In one of the climactic scenes of Goethe’s The Sorrow of Young Werther, the hero, in deep agony that he cannot be with the love of his life, Lotte, reads poetry aloud to her. In their grief they are brought to tears by the poetry, as it is the truest expression of their deepest turmoil. The art is more human than they can be in that moment. Which raises the question: What does it mean to be human? Are we created by the art we consume? Or does some essential humanity create meaning in art?
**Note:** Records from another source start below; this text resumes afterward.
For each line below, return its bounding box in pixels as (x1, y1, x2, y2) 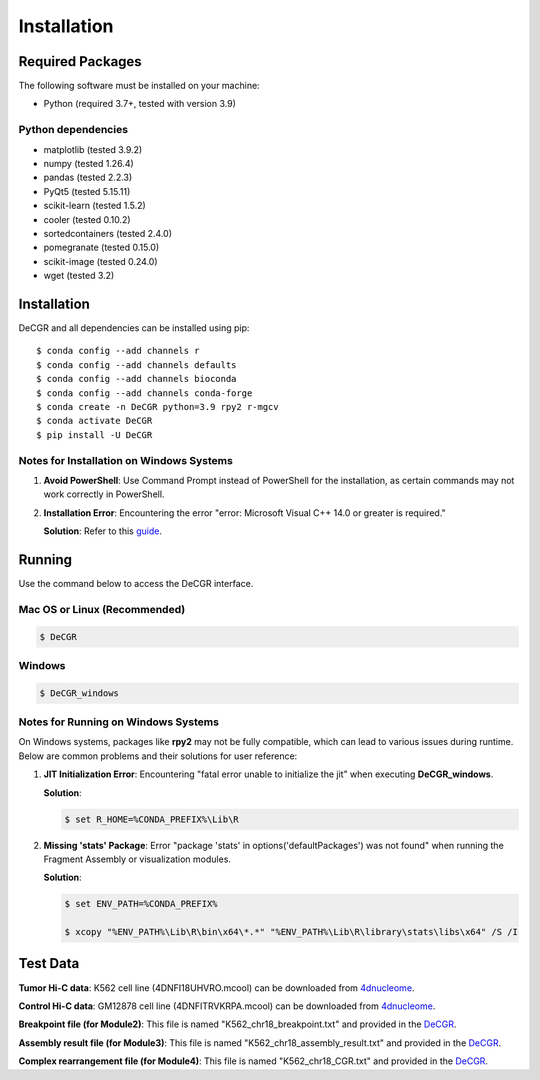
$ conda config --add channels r (36, 345, 200, 357)
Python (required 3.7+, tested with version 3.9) (43, 98, 237, 110)
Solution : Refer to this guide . (43, 525, 162, 537)
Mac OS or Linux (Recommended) (18, 602, 186, 616)
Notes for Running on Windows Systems (18, 715, 220, 729)
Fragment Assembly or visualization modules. (43, 853, 232, 865)
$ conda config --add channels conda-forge (36, 387, 253, 399)
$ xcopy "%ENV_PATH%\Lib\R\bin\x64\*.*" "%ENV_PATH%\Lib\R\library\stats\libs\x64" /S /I (64, 926, 519, 938)
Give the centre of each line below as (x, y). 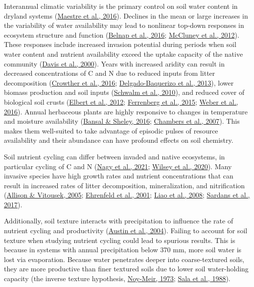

These are the questions at the heart of Michael Vukadinovich’s Billboard, an SRO Productions presentation now playing at the Onyx Theatre. Except that Billboard adds a wrinkle: What happens if the root of our identity is not art, but capitalism? When Andy (played by Richard Humphrey) gets a corporate logo tattooed on his forehead so he can afford to propose to his artist girlfriend Katelyn (Stefanie Jillian), they, along with Andy’s best friend, Damon (Patrick Edward Scagnelli), struggle with whether it makes him less than human, and how the act of making art around it might restore him to humanity.

That sounds like an intriguing setup for a play, but that’s all it seems to be: a setup. Billboard doesn’t investigate the idea or the people struggling with it nearly enough, instead relying on outworn clichés and facile characterizations (men who are too emotionally fragile to deal with talented women, a slacker best friend) instead of actually grappling with the questions.

The Details

Billboard
May 31-June 1, 8 p.m., $20
Onyx Theatre, 732-7225
Two stars

On the other hand, perhaps the play itself has more going for it, and it was just butchered by director Robert Routin and the cast. Random emotions were thrown around; they seemed called for but weren’t rooted in any kind of understanding of the actual circumstances of a scene, which resulted in a lot of stilted delivery and awkward movement. One actor literally couldn’t say a line without accompanying it with a physical gesture. By the time the final monologue about the difference between art and money rolled around, I didn’t care about either.